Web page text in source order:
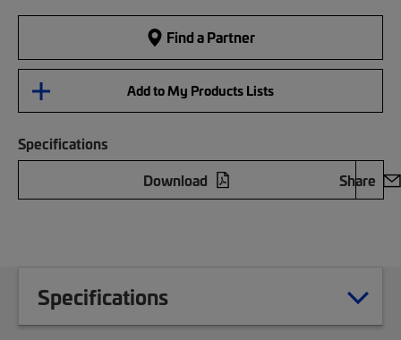
Find a Partner
Add to My Products Lists
Specifications
Download
Share
Specifications
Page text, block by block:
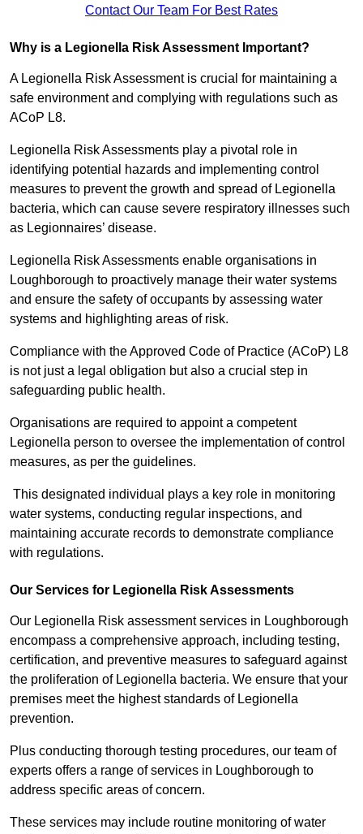
Contact Our Team For Best Rates
Why is a Legionella Risk Assessment Important?
A Legionella Risk Assessment is crucial for maintaining a
safe environment and complying with regulations such as
ACoP L8.
Legionella Risk Assessments play a pivotal role in
identifying potential hazards and implementing control
measures to prevent the growth and spread of Legionella
bacteria, which can cause severe respiratory illnesses such
as Legionnaires’ disease.
Legionella Risk Assessments enable organisations in
Loughborough to proactively manage their water systems
and ensure the safety of occupants by assessing water
systems and highlighting areas of risk.
Compliance with the Approved Code of Practice (ACoP) L8
is not just a legal obligation but also a crucial step in
safeguarding public health.
Organisations are required to appoint a competent
Legionella person to oversee the implementation of control
measures, as per the guidelines.
This designated individual plays a key role in monitoring
water systems, conducting regular inspections, and
maintaining accurate records to demonstrate compliance
with regulations.
Our Services for Legionella Risk Assessments
Our Legionella Risk assessment services in Loughborough
encompass a comprehensive approach, including testing,
certification, and preventive measures to safeguard against
the proliferation of Legionella bacteria. We ensure that your
premises meet the highest standards of Legionella
prevention.
Plus conducting thorough testing procedures, our team of
experts offers a range of services in Loughborough to
address specific areas of concern.
These services may include routine monitoring of water
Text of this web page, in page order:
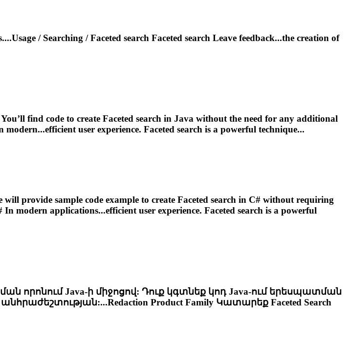
/ Searching /Faceted search Faceted search Leave feedback...the creation of
find code to create Faceted search in Java without the need for any additional
modern...efficient user experience. Faceted search is a powerful technique...
will provide sample code example to create Faceted search in C# without requiring
In modern applications...efficient user experience. Faceted search is a powerful
որոնում Java-ի միջոցով: Դուք կգտնեք կոդ Java-ում երեսպատման
Product Family Կատարեք Faceted Search
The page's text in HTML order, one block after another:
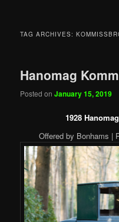
TAG ARCHIVES:
Hanomag
Posted onJanuary 15, 2019
1928
Offered by Bonhams |
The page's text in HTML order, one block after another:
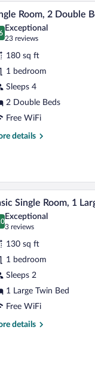
a framed picture on the
a bird illustration.
3 Room, 2 Double
out of 10
Exceptional
23 reviews
(23
reviews)
180 sq ft
1 bedroom
Sleeps 4
2 Double Beds
Free WiFi
details
with lamps, a dresser, a
1 Single Room, 1
out of 10
Exceptional
3 reviews
(3
reviews)
130 sq ft
1 bedroom
Sleeps 2
1 Large Twin Bed
Free WiFi
details
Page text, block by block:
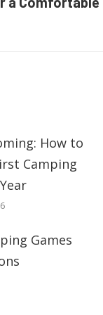
How to
Camping
Games

=-=-=

- _ASSIGNED TASK_:
Every line from the start of the material through the line holding "Organisations are required" must be returned exactly, and the pictures must not.

- _OUTPUT_:
Web page text in source order:
Find a Partner
Add to My Products Lists
Specifications
Download
Share
Specifications
Page text, block by block:
Contact Our Team For Best Rates
Why is a Legionella Risk Assessment Important?
A Legionella Risk Assessment is crucial for maintaining a
safe environment and complying with regulations such as
ACoP L8.
Legionella Risk Assessments play a pivotal role in
identifying potential hazards and implementing control
measures to prevent the growth and spread of Legionella
bacteria, which can cause severe respiratory illnesses such
as Legionnaires’ disease.
Legionella Risk Assessments enable organisations in
Loughborough to proactively manage their water systems
and ensure the safety of occupants by assessing water
systems and highlighting areas of risk.
Compliance with the Approved Code of Practice (ACoP) L8
is not just a legal obligation but also a crucial step in
safeguarding public health.
Organisations are required to appoint a competent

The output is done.